(Data excerpts)
____________________

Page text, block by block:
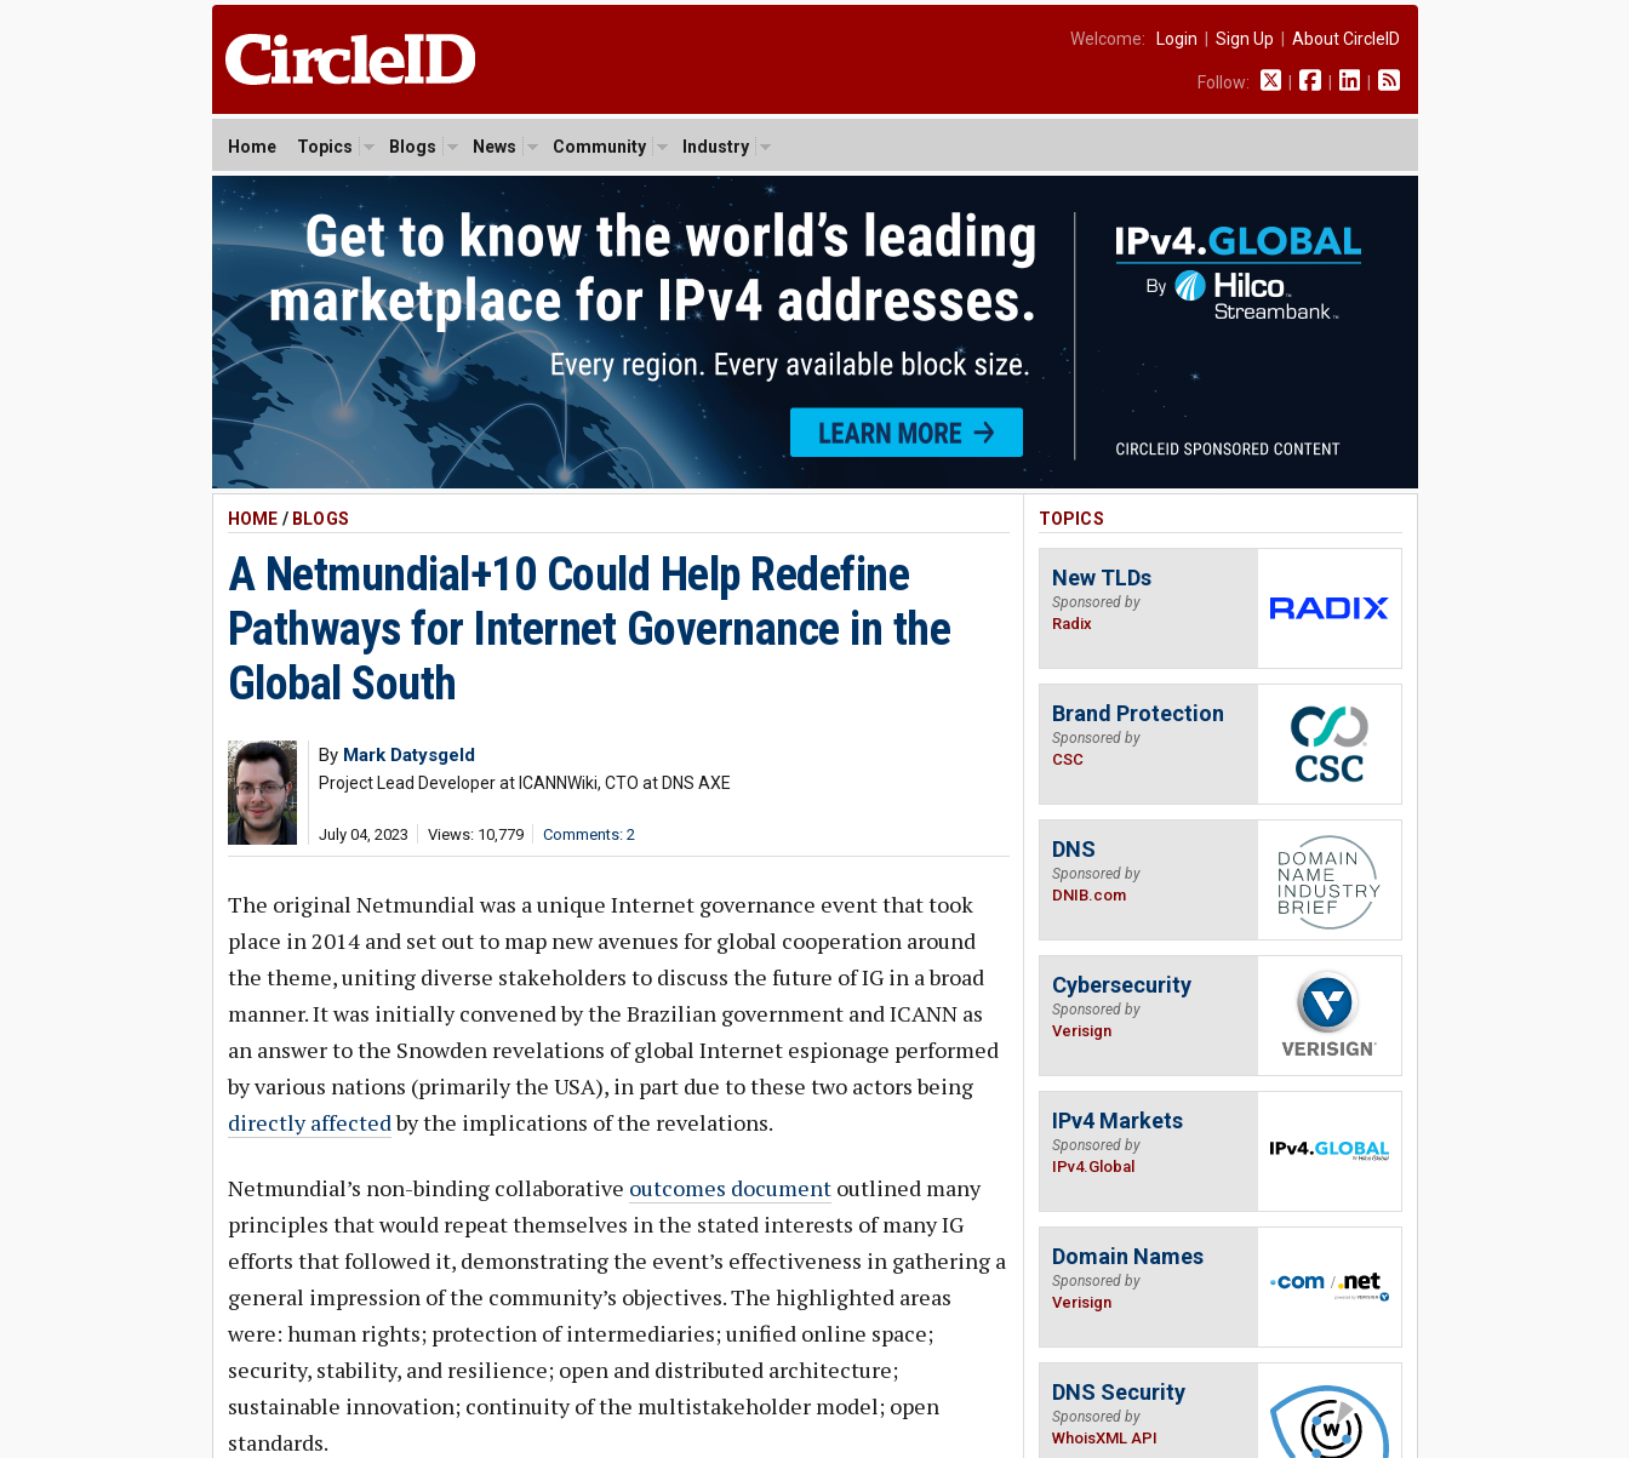
Welcome: Login Sign Up About CircleID
Follow:
Home Topics Blogs News Community Industry
HOME / BLOGS
A Netmundial+10 Could Help Redefine
Pathways for Internet Governance in the
Global South
By Mark Datysgeld
Project Lead Developer at ICANNWiki, CTO at DNS AXE
July 04, 2023 Views: 10,779 Comments: 2
The original Netmundial was a unique Internet governance event that took
place in 2014 and set out to map new avenues for global cooperation around
the theme, uniting diverse stakeholders to discuss the future of IG in a broad
manner. It was initially convened by the Brazilian government and ICANN as
an answer to the Snowden revelations of global Internet espionage performed
by various nations (primarily the USA), in part due to these two actors being
directly affectedby the implications of the revelations.
Netmundial’s non-binding collaborative outcomes documentoutlined many
principles that would repeat themselves in the stated interests of many IG
efforts that followed it, demonstrating the event’s effectiveness in gathering a
general impression of the community’s objectives. The highlighted areas
were: human rights; protection of intermediaries; unified online space;
security, stability, and resilience; open and distributed architecture;
sustainable innovation; continuity of the multistakeholder model; open
standards.
TOPICS
New TLDs
Sponsored by
Radix
Brand Protection
Sponsored by
CSC
DNS
Sponsored by
DNIB.com
Cybersecurity
Sponsored by
Verisign
IPv4 Markets
Sponsored by
IPv4.Global
Domain Names
Sponsored by
Verisign
DNS Security
Sponsored by
WhoisXML API

____________________

* Task details *
Return exactly what appears in the records from the line with "Brand Protection" through the final line, and nothing else.

* The completed task *
Brand Protection
Sponsored by
CSC
DNS
Sponsored by
DNIB.com
Cybersecurity
Sponsored by
Verisign
IPv4 Markets
Sponsored by
IPv4.Global
Domain Names
Sponsored by
Verisign
DNS Security
Sponsored by
WhoisXML API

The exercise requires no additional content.